Drop Dead Beautiful
- First edition (UK)
- Author: Jackie Collins
- Language: English
- Series: Santangelo novels
- Publisher: Simon & Schuster (UK) St. Martin's Press (US)
- Publication date: 2007
- Publication place: United States
- Media type: Print (Hardcover, paperback)
- Pages: 516
- ISBN: 978-0-743-26804-2 (Paperback)
- OCLC: 71808226
- Preceded by: Dangerous Kiss
- Followed by: Poor Little Bitch Girl

= Drop Dead Beautiful =

2007 novel by Jackie Collins

Drop Dead Beautiful is a 2007 novel by Jackie Collins and the sixth novel in her Santangelo novels series. The story takes place in 2000.

==Plot==

The story focuses on the character Anthony Bonar (Enzio Bonatti's grandson), who is seeking revenge against the Santangelo family as Lucky Santangelo is responsible for the deaths of his grandfather and father.
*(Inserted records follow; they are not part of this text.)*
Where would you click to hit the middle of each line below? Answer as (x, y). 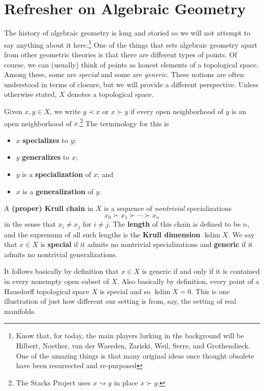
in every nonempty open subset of (57, 281)
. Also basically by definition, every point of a (188, 281)
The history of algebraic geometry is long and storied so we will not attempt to (127, 33)
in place (126, 382)
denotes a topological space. (110, 94)
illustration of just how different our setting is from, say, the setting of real (120, 301)
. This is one (210, 291)
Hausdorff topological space (47, 291)

Lucky's daughter - the rebellious teenager Maria, also known as "Max" - is arranging to meet up with a mysterious boy on the internet, in the hopes of making an ex-boyfriend jealous. However, the mystery boy turns out to be a middle-aged man named Henry, who has a hatred for Max's mother Lucky as she did not cast him for a movie which she developed a few years ago. On the day of meeting Henry in Big Bear, many miles away from her Bel Air home, Max meets the nineteen-year-old Ace.